Совершенно очевидно, что это скорее богословская оценка post factum, чем историческое описание. Подразумеваемое отличие Иисуса от его современников состоит в том, что для них Бог не был присутствующим 31. Это отличие все еще базируется на отсутствии исследований иудаизма на предмет того, воспринимался ли в нем Бог как присутствующий; здесь скорее прочитывается богословская оценка значимости Иисуса для христиан. Заслуживает внимания, что подразумеваемое Борнкамом отличие то же самое, что предполагалось Буссетом, хотя выражено более сдержанно: Иисус — это живая реальность, в отличие от погрязших в мертвой эрудиции еврейских учителей, для которых Бог не был присутствующим.

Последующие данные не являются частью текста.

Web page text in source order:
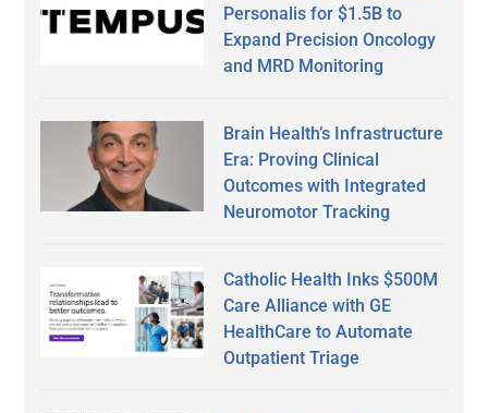
Personalis for $1.5B to
Expand Precision Oncology
and MRD Monitoring
Brain Health’s Infrastructure
Era: Proving Clinical
Outcomes with Integrated
Neuromotor Tracking
Catholic Health Inks $500M
Care Alliance with GE
HealthCare to Automate
Outpatient Triage
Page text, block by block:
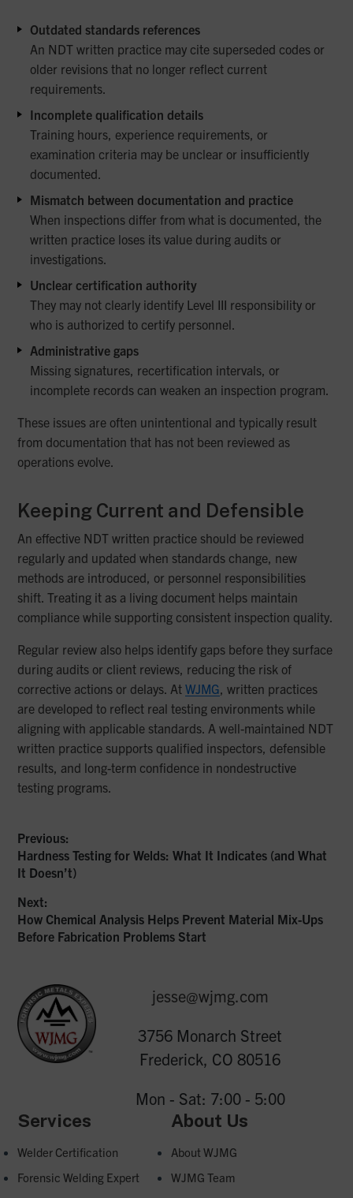
Outdated standards references
An NDT written practice may cite superseded codes or
older revisions that no longer reflect current
requirements.
Incomplete qualification details
Training hours, experience requirements, or
examination criteria may be unclear or insufficiently
documented.
Mismatch between documentation and practice
When inspections differ from what is documented, the
written practice loses its value during audits or
investigations.
Unclear certification authority
They may not clearly identify Level III responsibility or
who is authorized to certify personnel.
Administrative gaps
Missing signatures, recertification intervals, or
incomplete records can weaken an inspection program.
These issues are often unintentional and typically result
from documentation that has not been reviewed as
operations evolve.
Keeping Current and Defensible
An effective NDT written practice should be reviewed
regularly and updated when standards change, new
methods are introduced, or personnel responsibilities
shift. Treating it as a living document helps maintain
compliance while supporting consistent inspection quality.
Regular review also helps identify gaps before they surface
during audits or client reviews, reducing the risk of
corrective actions or delays. AtWJMG , written practices
are developed to reflect real testing environments while
aligning with applicable standards. A well-maintained NDT
written practice supports qualified inspectors, defensible
results, and long-term confidence in nondestructive
testing programs.
Post
navigation
Previous:
Previous
post:
Hardness Testing for Welds: What It Indicates (and What
It Doesn’t)
Next:
Next
post:
How Chemical Analysis Helps Prevent Material Mix-Ups
Before Fabrication Problems Start
jesse@wjmg.com
3756 Monarch Street
Frederick, CO 80516
Mon - Sat: 7:00 - 5:00
Services
Welder Certification
Forensic Welding Expert
About Us
About WJMG
WJMG Team
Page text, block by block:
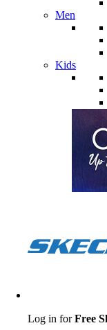
Men
Kids
Log in forFree

То же отличие, только выраженное в других терминах, мы видели у Бультмана.
Обсуждая Мф. 10:5 сл., и 8:11 сл. (оба эти места он, очевидно, считает подлинными), Борнкам приходит к тому же выводу относительно Иисуса и еврейского национализма, что и Бультман:
... Иисус никоим образом не заменял надежду на приход царства Божьего только для Израиля идеей царства Божьего, которое охватывает всех людей. Но не менее ясно, что словами Иисуса и его позицией иллюзия неотъемлемых (как считалось) законных прав Израиля и его отцов на царство подрывалась в корне и разрушалась (р. 78).

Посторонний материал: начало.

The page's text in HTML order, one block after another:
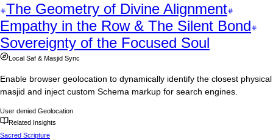
The Geometry of Divine Alignment
Empathy in the Row & The Silent Bond
Sovereignty of the Focused Soul
Local Saf & Masjid Sync
Enable browser geolocation to dynamically identify the closest physical
masjid and inject custom Schema markup for search engines.
User denied Geolocation
Related Insights
Sacred Scripture
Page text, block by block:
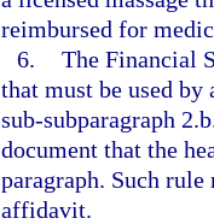
reimbursed for
6. The Financial
that must be used
sub-subparagraph
document that the
paragraph. Such
affidavit.
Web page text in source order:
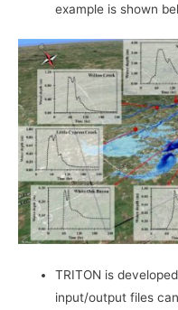
example is shown
TRITON is
input/output files
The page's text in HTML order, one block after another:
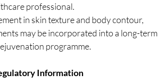
professional.
in skin texture and body contour,
may be incorporated into a long-term
programme.
Information

Борнкам, однако, иначе, чем его учитель, анализирует отношение Иисуса к закону: «Важнее всего... открытый конфликт с законом, ставший причиной растущей вражды со стороны фарисеев и книжников» (р. 97). Вначале он рассматривает закон о субботе, но приходит к выводу, что здесь Иисус возражал только против «казуистики субботы, развитой в иудаизме с величайшим педантизмом», но не против самой Торы (р. 97). Прямое противостояние Торе имело место по двум пунктам: законы чистоты (текст Мк. 7:14—23 считается аутентичным), хотя даже здесь Борнкам говорит, что Иисус, возможно, не считал этот спор атакой на закон; и закон о разводе. По этим двум пунктам Иисус показывает свою непревзойденную власть над законом. Однако намерение Иисуса заключалось не в том, чтобы «отменить писание и закон и заменить их своей собственной вестью». «Они были и остаются провозглашением воли Бога. Но для Иисуса воля Бога присутствует столь непосредственным образом, что буква закона может быть ею ограничена» (р. 99 f.). Вскоре, однако, оказывается, что Иисус, очевидно, не имея такого намерения, в действительности отменяет закон:
Он освобождает волю Бога из плена каменных таблиц и достигает сердца человека, ищущего уединения и безопасности за стенами соблюдения закона. Он отделяет закон Бога от «преданий человеческих» 9* и освобождает его, и делает человека пленником в новом смысле — человека, который обманывает себя, считая, что в существующей системе с его жизнью все в порядке (р. 105).